Hayne’s law states that for every serious accident there are 29 minor accidents, 300 near-misses and 1,000 potential accidents. Here’s what Hine’s Law tells us: Every security accident seems to be accidental, but in fact it is the inevitable result of various factors accumulated to a certain extent. Every day, the business system produces a large amount of Trace data, which cannot be understood by human eyes about the operating status of the system, let alone discover some hidden problems in the system. At this time, it is necessary for the system to provide the ability of analysis in big data scenarios. SLS log started, a number of PB level of log daily processing volume, in addition to provide a pile of log analysis operator, processing tools, for users to analyze the story behind the system. Trace can be understood as a specific log, but the log is associated with the context (TraceID, parentSpanID, SpanID). It is believed that SLS will be able to handle Trace logs with ease.
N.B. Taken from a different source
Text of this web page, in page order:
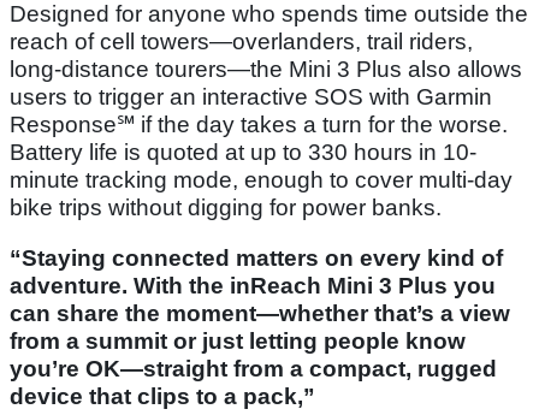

As Jaeger is part of an observability/monitoring system that is an important source of data for locating and discovering business system problems, we need to ensure that the monitoring system outlives the business system. Once the monitoring system is down before the service system, the monitoring is meaningless. As an open source project, Jaeger itself only provides solutions, but does not provide the deployment scale evaluation scheme and how to ensure high availability of services. In this case, how to provide high availability and high performance back-end services? Who is going to provide the last layer of security for the surveillance system? SLS, as a cloud service, is characterized by high performance, flexibility and free operation and maintenance, allowing users to easily cope with the problem of surging traffic or inaccurate scale assessment. SLS service itself provides 99.9% availability and 11 nines data reliability.

conclusion

To construct a complete monitoring system, it is necessary not only to ensure the availability of the monitoring system, but also to have strong analytical ability. Analysis ability helps o&M students quickly locate and discover faults and improve system availability. The Jaeger plug-in provides us with the ability to expand access to multiple analysis systems, which enables professional analysis teams to provide professional analysis capabilities and enables operations and development teams to focus more on business operations.

The original link

This article is the original content of Aliyun and shall not be reproduced without permission.